-- Task --
In the data below, find the line containing "had held that"; reproduce that line and all subsequent lines exactly, and nothing else.

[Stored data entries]
********************
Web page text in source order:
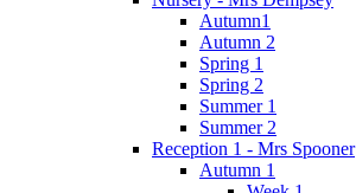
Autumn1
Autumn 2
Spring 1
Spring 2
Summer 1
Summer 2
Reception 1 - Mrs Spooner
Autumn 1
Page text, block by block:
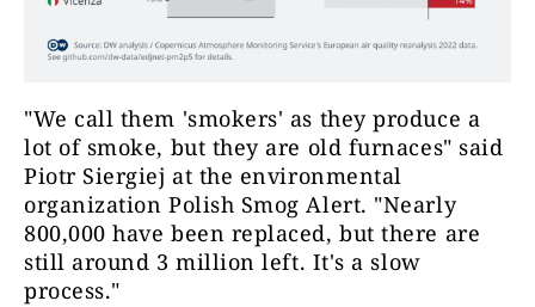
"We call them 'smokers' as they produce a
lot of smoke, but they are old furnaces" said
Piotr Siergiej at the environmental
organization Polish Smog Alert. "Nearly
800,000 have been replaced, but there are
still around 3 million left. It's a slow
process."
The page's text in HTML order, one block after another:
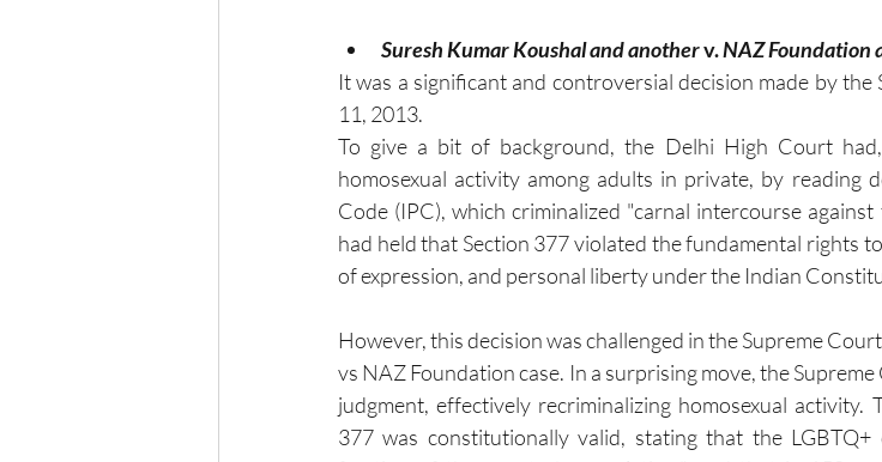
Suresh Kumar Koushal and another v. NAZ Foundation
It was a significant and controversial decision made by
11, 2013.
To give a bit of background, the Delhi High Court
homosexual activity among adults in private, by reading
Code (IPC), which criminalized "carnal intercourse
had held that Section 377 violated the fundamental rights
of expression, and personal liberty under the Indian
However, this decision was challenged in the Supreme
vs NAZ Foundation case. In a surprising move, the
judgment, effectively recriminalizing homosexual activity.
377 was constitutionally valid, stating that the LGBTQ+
********************
-- Answer to this exercise --
had held that Section 377 violated the fundamental rights
of expression, and personal liberty under the Indian
However, this decision was challenged in the Supreme
vs NAZ Foundation case. In a surprising move, the
judgment, effectively recriminalizing homosexual activity.
377 was constitutionally valid, stating that the LGBTQ+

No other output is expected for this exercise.